A  Redshift modern data architecture allows you to:

  • Query data in your data lake is easy to write back to your data lake in open formats.
  • Merging and processing data from different sources using common SQL statements
  • Using familiar SQL statements, it combines and processes all your data in stores.
  • Run queries on live data without the need for any data loading and ETL Process Pipelines.
    amazon redshift architecture
  • Amazon Redshift Clusters and Nodes

RedShift is a cluster-based solution. A cluster is a set of computing resources called nodes with one leader node and one or more EC2 compute nodes. The number of compute nodes needed depends on the size of the data, the number of queries run, and the required query executive performance. A Redshift cluster is a single availability zone concept.

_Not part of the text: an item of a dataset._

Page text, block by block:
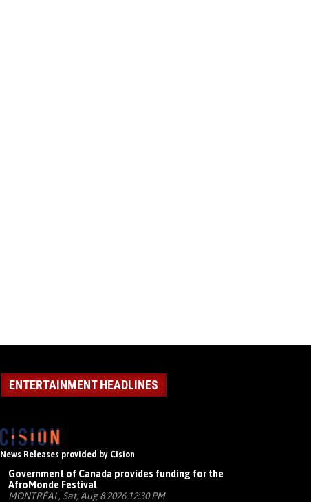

Leader node: It receives queries from client applications, parses the queries, and develops execution plans, which are an ordered set of steps to process these queries. The leader node then coordinates the parallel execution of these plans with the computer nodes, aggregates the intermediate results from these nodes, and finally returns the results back to the client applications. You can have only one leader node.

The leader node facilitates communication from the SQL client and BI tools to the compute nodes.

  • Acts as the SQL endpoint
  • Stores metadata of the entire cluster
  • Coordinates parallel processing

Compute nodes: They run the steps specified on the execution plans and transmit data among themselves to serve these queries. The intermediary results send back the leader node to aggregate before being sent to the client applications. 

  1. Have dedicated compute resources
  2. Run queries in parallel
  3. Scale out and in; up and down
  4. Load, unload, back up, and restore data
  • Columnar Storage and MPP Architecture

The main features that drive Redshift’s performance are columnar storage, Massive Parallel Processing (MPP), and compute nodes. Together, these three features allow Redshift to handle complex queries on large datasets. 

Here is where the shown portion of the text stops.